By the time of new Somali government was elected during Djibouti hosted peace talks in August 2000, Ethiopia firmly committed to certain Somali leaders and territories. In 2006, the Islamic Courts Union (ICU) virtually controlled the whole of southern Somalia and successfully united Mogadishu and imposed Shari'a law.

The Transitional Federal Government (TFG) sought to reestablish authority in cooperation with Ethiopian troops, African Union peacekeeper and air support by the United States to drive out the rival ICU and solidify the rule. Thus, resulted the eventual ICU's split and formation of several factions with some have radical elements, including Al-Shabaab, regrouped to continue the insurgency against TFG and Ethiopian military presence in Somalia. Ethiopia was accused of backing rival Somali warlords in order to keep the country weak. In October 2011, a coordinated multinational operation began against Al-Shabaab in southern Somalia, with Ethiopian military joining the following month.

==Sudan==

Sudan–Ethiopia relations had worsened following assassination attempt of Egyptian President Hosni Mubarak in Addis Ababa in June 1995, where Meles alleged that Sudan plotted the assassination. In April 1996, Meles accused Khartoum of destabilizing the region and the Sudanese army was incapable of engaging in a large-scale conflict with its neighbors. On 12 June 1996, Meles said to Sudanese government "despite its worsening relations with the Islamic government in Sudan, Ethiopia will not allow its territory to be used by Sudanese rebels." He denied the Sudan's allegation of the main anti-Khartoum rebel groups Sudan People's Liberation Army (SPLA) were operating inside Ethiopia.
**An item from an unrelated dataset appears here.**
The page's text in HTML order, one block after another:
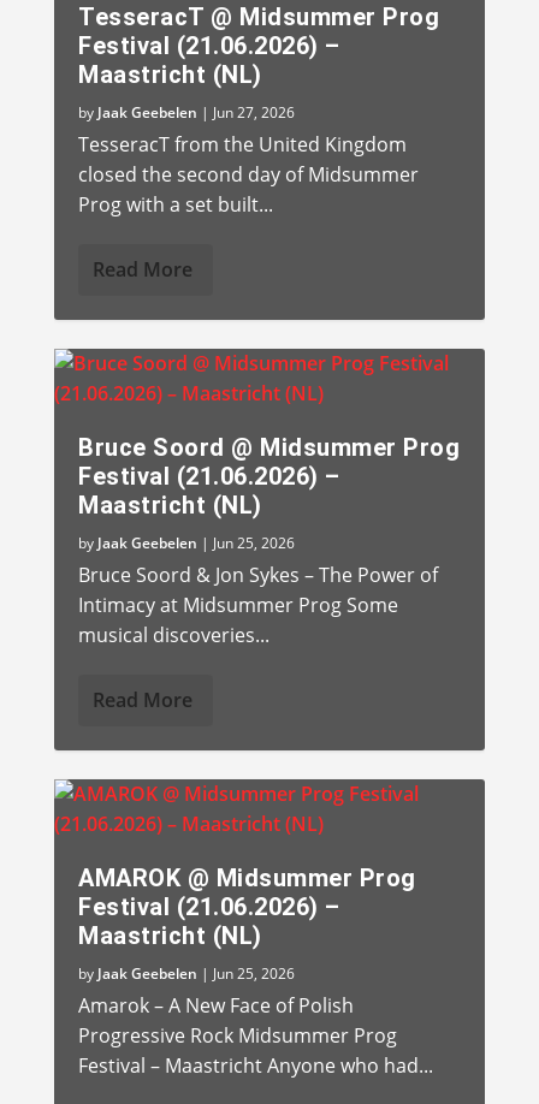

On 18–19 November 1999, Sudanese President Omar al-Bashir visited Ethiopia accompanied by high-ranking government officials and received by Ethiopian President Negasso Gidada on discussion of bilateral and regional issues of common interests. The discussion said to be cordial and characterized the historical bond relationship.
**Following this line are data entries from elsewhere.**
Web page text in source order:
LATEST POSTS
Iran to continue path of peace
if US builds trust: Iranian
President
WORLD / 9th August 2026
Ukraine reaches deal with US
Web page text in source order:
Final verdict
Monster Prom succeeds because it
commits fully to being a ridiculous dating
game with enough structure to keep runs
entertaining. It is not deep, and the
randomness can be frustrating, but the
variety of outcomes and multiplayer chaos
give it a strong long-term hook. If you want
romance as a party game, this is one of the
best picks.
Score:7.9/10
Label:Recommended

Meles worked in negotiation between Sudan and South Sudan on details of their split and largely used as neutral broker in their relations. This was aggravated after his death in 2012. In September 2011, Meles dismissed an allegation in leaked diplomatic cables quoting Meles' desire to topple the Sudanese President al-Bashir.

==Climate change==
Meles played frontal role in engaging with UN's climate change policy since 2009, and his role as chair of the meeting of the Committee of African Heads of State and Government on Climate Change. He was known for voicing climate change in Africa and clear example of his legacy in advocating Pan-Africanism through intergovernmental processes and dialogue.

Under his leadership, Ethiopia developed a comprehensive Climate Resilient and Green Economy (CRGE) Strategy, which has the goal of transforming the country into carbon-neutral middle income country by 2025. Meles initiated UNEP's Billion Tree Campaign, planting total of 1.7 billion trees since early 2007. Ethiopia was the third largest behind India and China.

On 31 August 2009, Meles was appointed Chair of the African Heads of State and Government on Climate Change (CAHOSCC). The head of the African groups of nations at the UN climate change conference in Copenhagen has adapted financial deal that able the rich countries to pay poor states to conserve climate change and develop their economies using clean technology. From the proposal, Meles deal of 50 billion dollar a year for poor countries by 2015 and 100 billion dollars by 2020, is far less than many developing nations had been calling for, but is roughly in line with a proposal in June by the UK Prime Minister Gordon Brown, and an offer agreed by the EU in October.

==Intergovernmental organizations==
In 2005 general election, Meles slammed the European Union report on the election, calling it "trash". He described the EU Election Observer Mission report as "useless trash that deserves to be thrown in the garbage". The final EU report, released in Brussels on May 16, criticized the irregularities of the 23 May election. Among other things, it charged the ruling party use of state resources for campaign, in significant number of polling stations, final vote counts were different from those recorded by observers.